Two Sum II - Input Array Is Sorted - LeetCode 167 Solution in python

Two Sum II - Input Array Is Sorted medium

Problem Statement

Given a 1-indexed array of integers numbers that is already sorted in ascending order, find two numbers such that they add up to a specific target number. Return the indices of the two numbers (1-indexed) as an integer array answer of size 2, where answer[0] < answer[1].

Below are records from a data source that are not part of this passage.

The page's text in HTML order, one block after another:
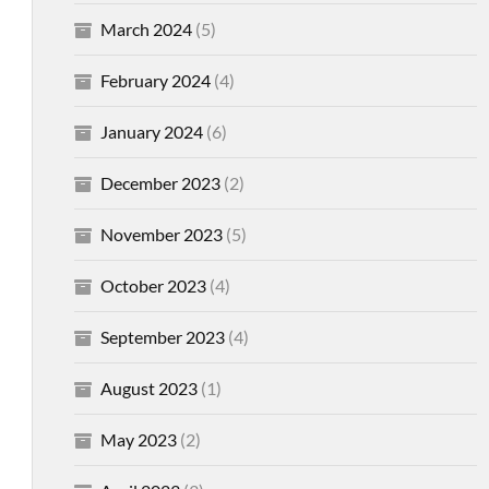
March 2024(5)
February 2024(4)
January 2024(6)
December 2023(2)
November 2023(5)
October 2023(4)
September 2023(4)
August 2023(1)
May 2023(2)
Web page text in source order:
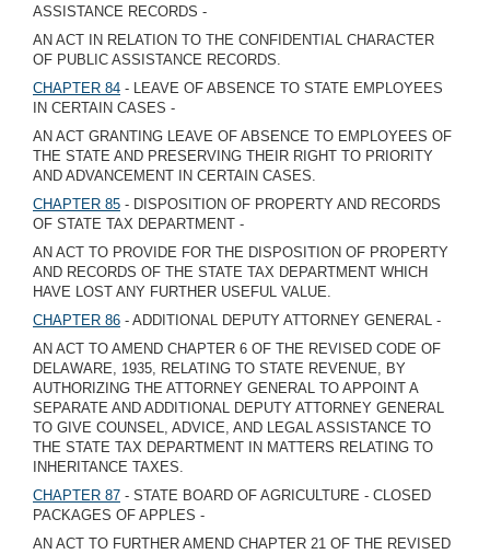
ASSISTANCE RECORDS -
AN ACT IN RELATION TO THE CONFIDENTIAL CHARACTER
OF PUBLIC ASSISTANCE RECORDS.
CHAPTER 84 - LEAVE OF ABSENCE TO STATE EMPLOYEES
IN CERTAIN CASES -
AN ACT GRANTING LEAVE OF ABSENCE TO EMPLOYEES OF
THE STATE AND PRESERVING THEIR RIGHT TO PRIORITY
AND ADVANCEMENT IN CERTAIN CASES.
CHAPTER 85 - DISPOSITION OF PROPERTY AND RECORDS
OF STATE TAX DEPARTMENT -
AN ACT TO PROVIDE FOR THE DISPOSITION OF PROPERTY
AND RECORDS OF THE STATE TAX DEPARTMENT WHICH
HAVE LOST ANY FURTHER USEFUL VALUE.
CHAPTER 86 - ADDITIONAL DEPUTY ATTORNEY GENERAL -
AN ACT TO AMEND CHAPTER 6 OF THE REVISED CODE OF
DELAWARE, 1935, RELATING TO STATE REVENUE, BY
AUTHORIZING THE ATTORNEY GENERAL TO APPOINT A
SEPARATE AND ADDITIONAL DEPUTY ATTORNEY GENERAL
TO GIVE COUNSEL, ADVICE, AND LEGAL ASSISTANCE TO
THE STATE TAX DEPARTMENT IN MATTERS RELATING TO
INHERITANCE TAXES.
CHAPTER 87 - STATE BOARD OF AGRICULTURE - CLOSED
PACKAGES OF APPLES -
AN ACT TO FURTHER AMEND CHAPTER 21 OF THE REVISED

You may assume that each input would have exactly one solution and you may not use the same element twice.

Example 1:

Input: numbers = [2,7,11,15], target = 9 Output: [1,2] Explanation: Because numbers[0] + numbers[1] == 9, we return [1, 2].

Example 2:

Input: numbers = [2,3,4], target = 6 Output: [1,3]

Steps:

Two Pointers: Utilize two pointers, left and right, initialized to the beginning and end of the array, respectively.
Sum and Compare: Calculate the sum of the elements at the left and right pointers.
Adjust Pointers:
- If the sum is equal to the target, return the indices left + 1 and right + 1 (1-indexed).
- If the sum is less than the target, increment the left pointer to consider a larger number.
- If the sum is greater than the target, decrement the right pointer to consider a smaller number.
Continue until Solution Found: Repeat steps 2 and 3 until a solution is found. Since there's guaranteed to be exactly one solution, the loop will terminate.

Explanation:

The algorithm leverages the sorted nature of the input array. By using two pointers starting from opposite ends, we efficiently search for the pair that sums to the target. If the sum is too small, we move the left pointer to increase the sum. If the sum is too large, we move the right pointer to decrease the sum. This approach avoids unnecessary comparisons and achieves a linear time complexity.

Code:

#include <vector>

class Solution {
public:
    std::vector<int> twoSum(std::vector<int>& numbers, int target) {
        int left = 0;
        int right = numbers.size() - 1;

        while (left < right) {
            int sum = numbers[left] + numbers[right];
            if (sum == target) {
                return {left + 1, right + 1}; // 1-indexed return
            } else if (sum < target) {
                left++;
            } else {
                right--;
            }
        }
        return {}; //Should not reach here as problem guarantees a solution.
    }
};

Complexity:

Time Complexity: O(N), where N is the length of the input array. We perform a single pass through the array using two pointers.
Space Complexity: O(1). We use only a constant amount of extra space to store the pointers and the result.